[About this task]:
Give back every record verbatim, but not the pictures.

[Source material]:
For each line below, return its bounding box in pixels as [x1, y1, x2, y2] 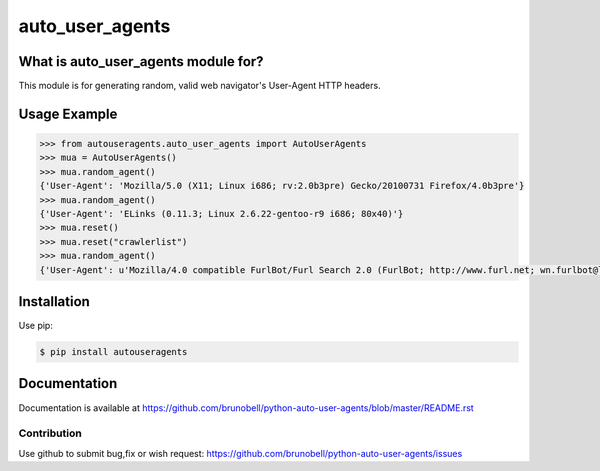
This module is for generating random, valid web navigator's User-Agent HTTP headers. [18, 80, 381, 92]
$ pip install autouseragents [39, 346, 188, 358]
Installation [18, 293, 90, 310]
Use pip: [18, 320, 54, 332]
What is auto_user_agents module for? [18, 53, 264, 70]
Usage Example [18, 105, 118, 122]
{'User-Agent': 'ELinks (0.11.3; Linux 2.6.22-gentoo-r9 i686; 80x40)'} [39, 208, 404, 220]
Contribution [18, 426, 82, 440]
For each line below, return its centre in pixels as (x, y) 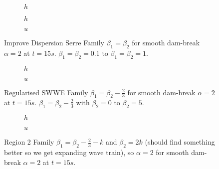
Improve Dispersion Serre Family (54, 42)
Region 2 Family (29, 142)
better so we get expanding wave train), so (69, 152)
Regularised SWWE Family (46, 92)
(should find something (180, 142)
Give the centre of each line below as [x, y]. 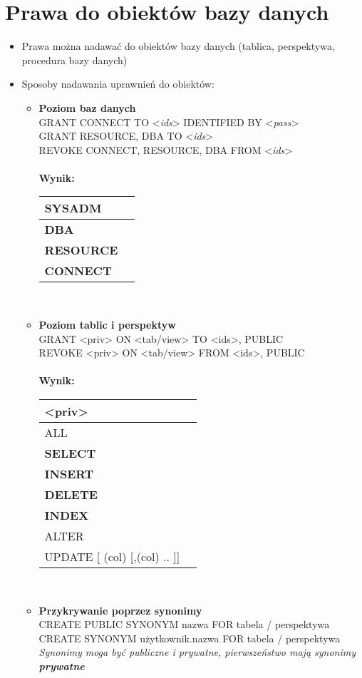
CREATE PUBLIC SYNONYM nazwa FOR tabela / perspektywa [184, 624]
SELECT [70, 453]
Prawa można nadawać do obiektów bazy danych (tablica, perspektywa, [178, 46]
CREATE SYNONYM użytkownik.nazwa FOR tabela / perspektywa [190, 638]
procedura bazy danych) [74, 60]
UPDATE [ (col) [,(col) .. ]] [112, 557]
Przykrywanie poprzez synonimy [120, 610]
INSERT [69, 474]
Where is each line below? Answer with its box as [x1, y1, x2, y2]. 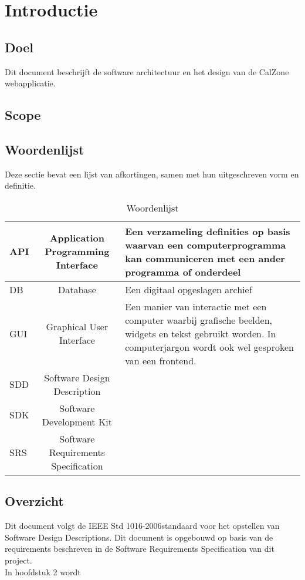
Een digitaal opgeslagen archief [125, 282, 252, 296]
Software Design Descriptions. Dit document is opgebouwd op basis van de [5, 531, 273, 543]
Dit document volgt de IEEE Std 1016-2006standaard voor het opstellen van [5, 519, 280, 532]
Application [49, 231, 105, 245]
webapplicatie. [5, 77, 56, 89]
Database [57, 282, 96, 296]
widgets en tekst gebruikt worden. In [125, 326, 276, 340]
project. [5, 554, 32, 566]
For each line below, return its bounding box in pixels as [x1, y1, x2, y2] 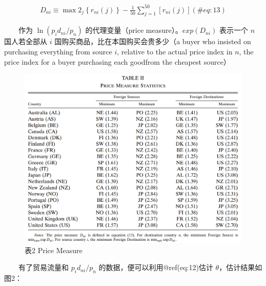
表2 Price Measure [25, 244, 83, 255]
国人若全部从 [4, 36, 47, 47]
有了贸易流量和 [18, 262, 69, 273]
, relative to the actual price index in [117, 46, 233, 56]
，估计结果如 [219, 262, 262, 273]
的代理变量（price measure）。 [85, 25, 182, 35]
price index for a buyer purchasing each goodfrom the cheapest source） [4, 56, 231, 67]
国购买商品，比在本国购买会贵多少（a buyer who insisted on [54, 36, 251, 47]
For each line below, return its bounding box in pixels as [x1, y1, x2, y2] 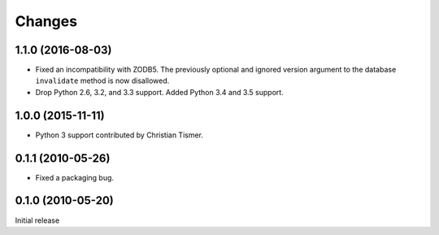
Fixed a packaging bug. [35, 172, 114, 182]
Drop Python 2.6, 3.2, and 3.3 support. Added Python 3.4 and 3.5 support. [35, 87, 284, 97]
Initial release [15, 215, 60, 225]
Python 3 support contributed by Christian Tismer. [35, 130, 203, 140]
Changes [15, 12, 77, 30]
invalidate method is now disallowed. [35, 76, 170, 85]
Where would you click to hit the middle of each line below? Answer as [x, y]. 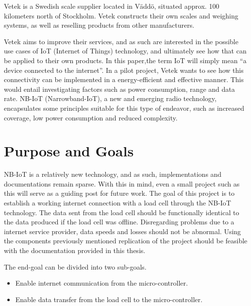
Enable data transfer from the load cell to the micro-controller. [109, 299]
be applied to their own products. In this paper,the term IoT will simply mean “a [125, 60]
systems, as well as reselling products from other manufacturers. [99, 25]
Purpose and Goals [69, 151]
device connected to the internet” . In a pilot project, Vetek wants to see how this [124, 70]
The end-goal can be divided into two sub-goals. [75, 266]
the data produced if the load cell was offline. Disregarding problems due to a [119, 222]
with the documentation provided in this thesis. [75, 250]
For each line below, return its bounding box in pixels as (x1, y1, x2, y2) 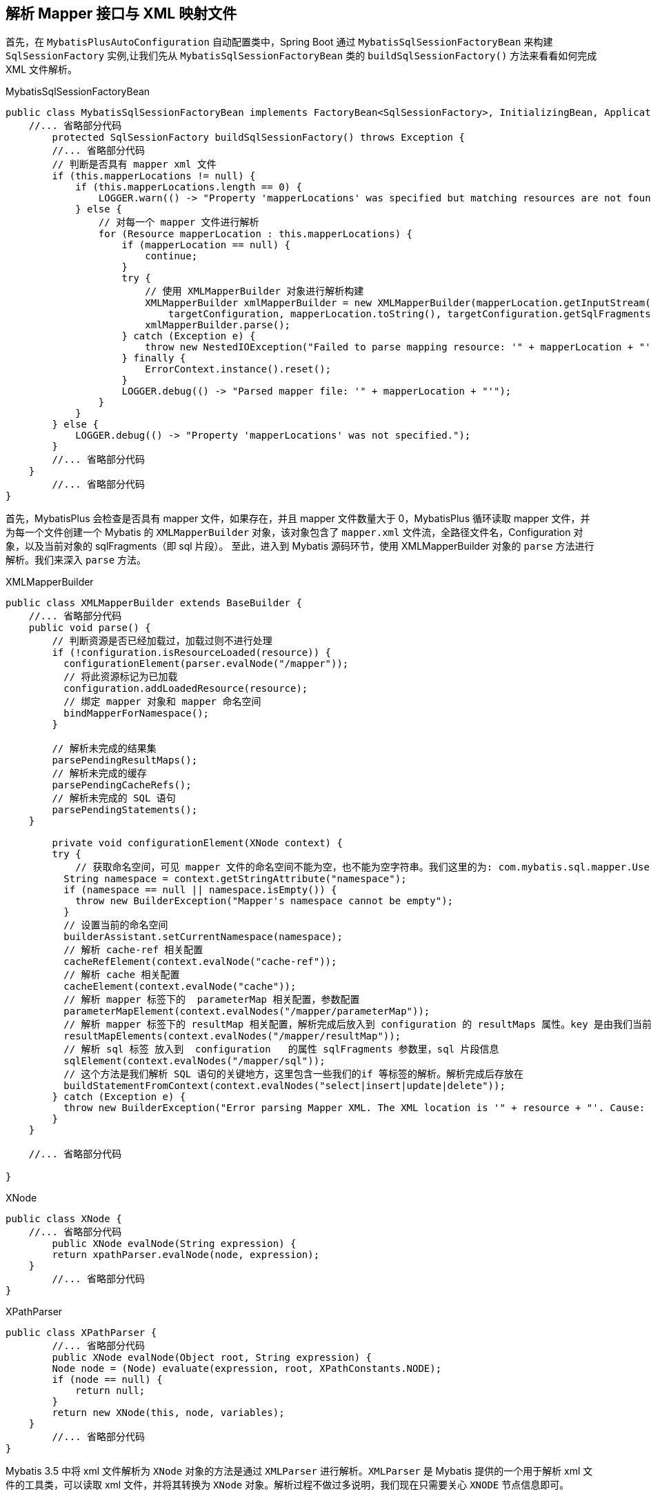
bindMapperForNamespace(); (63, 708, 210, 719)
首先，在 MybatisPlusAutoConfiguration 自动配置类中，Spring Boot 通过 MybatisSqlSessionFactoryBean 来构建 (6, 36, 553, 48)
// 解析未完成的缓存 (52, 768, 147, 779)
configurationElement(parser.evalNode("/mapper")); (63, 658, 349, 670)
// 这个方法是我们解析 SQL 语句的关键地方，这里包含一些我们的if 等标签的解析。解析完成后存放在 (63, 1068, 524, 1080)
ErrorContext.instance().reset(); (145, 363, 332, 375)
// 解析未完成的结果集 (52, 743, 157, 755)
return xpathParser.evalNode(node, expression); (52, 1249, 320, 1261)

[Solution to this exercise]:
For each line below, return its bounding box in pixels as [x1, y1, x2, y2] 
This module is for generating random, valid web navigator's User-Agent HTTP headers. [18, 80, 381, 92]
$ pip install autouseragents [39, 346, 188, 358]
Installation [18, 293, 90, 310]
Use pip: [18, 320, 54, 332]
What is auto_user_agents module for? [18, 53, 264, 70]
Usage Example [18, 105, 118, 122]
{'User-Agent': 'ELinks (0.11.3; Linux 2.6.22-gentoo-r9 i686; 80x40)'} [39, 208, 404, 220]
Contribution [18, 426, 82, 440]
For each line below, return its centre in pixels as (x, y) 
Improve Dispersion Serre Family (54, 42)
Region 2 Family (29, 142)
better so we get expanding wave train), so (69, 152)
Regularised SWWE Family (46, 92)
(should find something (180, 142)
Give the centre of each line below as [x, y]. 
CREATE PUBLIC SYNONYM nazwa FOR tabela / perspektywa [184, 624]
SELECT [70, 453]
Prawa można nadawać do obiektów bazy danych (tablica, perspektywa, [178, 46]
CREATE SYNONYM użytkownik.nazwa FOR tabela / perspektywa [190, 638]
procedura bazy danych) [74, 60]
UPDATE [ (col) [,(col) .. ]] [112, 557]
Przykrywanie poprzez synonimy [120, 610]
INSERT [69, 474]
Where is each line below? Answer with its box as [x1, y1, x2, y2]. 
Een digitaal opgeslagen archief [125, 282, 252, 296]
Software Design Descriptions. Dit document is opgebouwd op basis van de [5, 531, 273, 543]
Dit document volgt de IEEE Std 1016-2006standaard voor het opstellen van [5, 519, 280, 532]
Application [49, 231, 105, 245]
webapplicatie. [5, 77, 56, 89]
Database [57, 282, 96, 296]
widgets en tekst gebruikt worden. In [125, 326, 276, 340]
project. [5, 554, 32, 566]
For each line below, return its bounding box in pixels as [x1, y1, x2, y2] 
表2 Price Measure [25, 244, 83, 255]
国人若全部从 [4, 36, 47, 47]
有了贸易流量和 [18, 262, 69, 273]
, relative to the actual price index in [117, 46, 233, 56]
，估计结果如 [219, 262, 262, 273]
的代理变量（price measure）。 [85, 25, 182, 35]
price index for a buyer purchasing each goodfrom the cheapest source） [4, 56, 231, 67]
国购买商品，比在本国购买会贵多少（a buyer who insisted on [54, 36, 251, 47]
For each line below, return its bounding box in pixels as [x1, y1, x2, y2] 
Fixed a packaging bug. [35, 172, 114, 182]
Drop Python 2.6, 3.2, and 3.3 support. Added Python 3.4 and 3.5 support. [35, 87, 284, 97]
Initial release [15, 215, 60, 225]
Python 3 support contributed by Christian Tismer. [35, 130, 203, 140]
Changes [15, 12, 77, 30]
invalidate method is now disallowed. [35, 76, 170, 85]
Where would you click to hit the middle of each line below? Answer as [x, y]. 
Enable data transfer from the load cell to the micro-controller. [109, 299]
be applied to their own products. In this paper,the term IoT will simply mean “a [125, 60]
systems, as well as reselling products from other manufacturers. [99, 25]
Purpose and Goals [69, 151]
device connected to the internet” . In a pilot project, Vetek wants to see how this [124, 70]
The end-goal can be divided into two sub-goals. [75, 266]
the data produced if the load cell was offline. Disregarding problems due to a [119, 222]
with the documentation provided in this thesis. [75, 250]
For each line below, return its bounding box in pixels as (x1, y1, x2, y2) 
bindMapperForNamespace(); (63, 708, 210, 719)
首先，在 MybatisPlusAutoConfiguration 自动配置类中，Spring Boot 通过 MybatisSqlSessionFactoryBean 来构建 (6, 36, 553, 48)
// 解析未完成的缓存 (52, 768, 147, 779)
configurationElement(parser.evalNode("/mapper")); (63, 658, 349, 670)
// 这个方法是我们解析 SQL 语句的关键地方，这里包含一些我们的if 等标签的解析。解析完成后存放在 (63, 1068, 524, 1080)
ErrorContext.instance().reset(); (145, 363, 332, 375)
// 解析未完成的结果集 (52, 743, 157, 755)
return xpathParser.evalNode(node, expression); (52, 1249, 320, 1261)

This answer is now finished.